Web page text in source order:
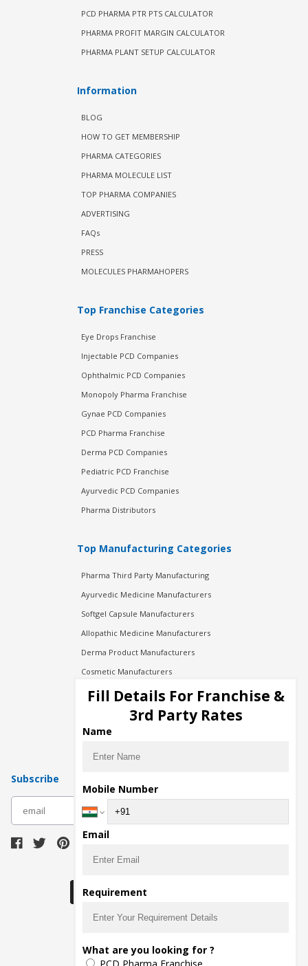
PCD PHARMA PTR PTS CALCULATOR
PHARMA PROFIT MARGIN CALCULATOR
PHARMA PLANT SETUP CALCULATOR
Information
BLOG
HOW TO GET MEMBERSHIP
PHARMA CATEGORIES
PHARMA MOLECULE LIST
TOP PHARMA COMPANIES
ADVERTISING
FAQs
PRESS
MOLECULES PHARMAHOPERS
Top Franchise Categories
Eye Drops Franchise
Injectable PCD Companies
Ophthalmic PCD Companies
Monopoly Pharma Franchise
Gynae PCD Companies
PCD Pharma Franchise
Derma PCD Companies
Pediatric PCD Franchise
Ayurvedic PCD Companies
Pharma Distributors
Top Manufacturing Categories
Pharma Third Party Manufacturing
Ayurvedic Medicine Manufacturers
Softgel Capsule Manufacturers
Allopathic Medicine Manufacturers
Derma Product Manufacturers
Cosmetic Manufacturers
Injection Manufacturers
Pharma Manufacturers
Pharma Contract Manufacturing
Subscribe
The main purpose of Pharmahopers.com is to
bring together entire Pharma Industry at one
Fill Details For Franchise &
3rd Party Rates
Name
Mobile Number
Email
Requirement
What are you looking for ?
____________
Go through the entries and filter for lines holding the word "Derma"; copy each match.

Derma PCD Companies
Derma Product Manufacturers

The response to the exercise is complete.